It was even briefly delisted on Steam, at which point gamers could not get it anywhere in the country. It has since returned to the digital storefront and has even had a few post-launch updates.
A Japanese import, RapeLay has been banned in countries like Argentina, Indonesia, and New Zealand. In it, players control a sexual predator tasked with stalking, groping, and raping multiple women.
The extreme content naturally attracted the attention of several media outlets back in 2006, including CNN . According to early coverage, one especially abhorrent scene had the player forcibly impregnate a woman and then urge her to get an abortion.
We only have those contemporary reports to go on though, as the game is near impossible to buy nowadays due to its AO rating. Nintendo, Microsoft , Sony and even the infamously lax Valve refused to carry it on their respective platforms. Meanwhile, one is not allowed to stream it on Twitch and it is impossible to find a physical copy of it anywhere in the U.S.

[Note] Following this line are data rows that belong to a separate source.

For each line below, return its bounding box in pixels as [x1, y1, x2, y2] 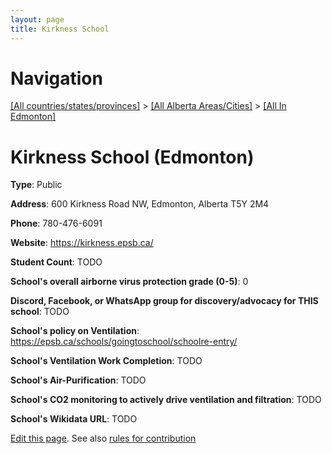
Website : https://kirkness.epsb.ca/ [10, 237, 154, 249]
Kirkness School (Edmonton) [10, 146, 255, 168]
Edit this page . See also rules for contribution [10, 432, 197, 445]
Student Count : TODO [10, 256, 103, 268]
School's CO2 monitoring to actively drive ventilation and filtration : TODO [10, 394, 322, 406]
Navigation [10, 67, 103, 90]
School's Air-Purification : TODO [10, 374, 147, 386]
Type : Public [10, 179, 63, 191]
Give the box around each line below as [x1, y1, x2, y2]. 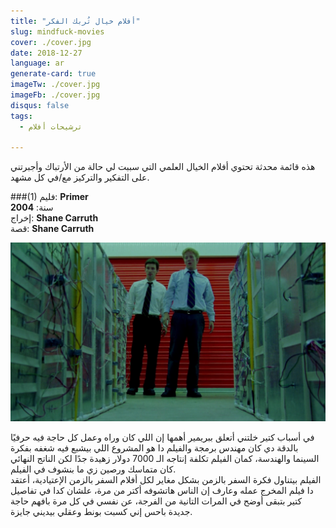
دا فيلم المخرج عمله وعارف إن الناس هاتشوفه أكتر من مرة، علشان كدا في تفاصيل [10, 485, 314, 497]
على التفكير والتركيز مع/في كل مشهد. [10, 171, 150, 184]
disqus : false [10, 100, 70, 110]
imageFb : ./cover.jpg [10, 90, 101, 100]
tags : [10, 111, 33, 121]
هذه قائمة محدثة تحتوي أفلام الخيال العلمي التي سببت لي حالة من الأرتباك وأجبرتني [10, 161, 316, 173]
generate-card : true [10, 69, 97, 79]
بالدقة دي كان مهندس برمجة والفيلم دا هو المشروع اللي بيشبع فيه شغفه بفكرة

That being said, in the era of digital distribution, an AO rating is not the commercial death sentence it once was and the U.S. government never officially stepped in to ban RapeLay .
Unlike most of the other entries on this list, Devotion was never placed under the scrutiny of the U.S. government or hit with an "Adults Only" rating from the ESRB.
In fact, the Taiwanese horror game did not particularly offend anybody in the Western Hemisphere, nor did it inspire protests or raise concerns from parental groups. After all, it was just a walking simulator in which players were incapable of enacting violence or doing anything remotely provocative. They were just passive observers in a slow-burn ghost story, while creepy things happened around them.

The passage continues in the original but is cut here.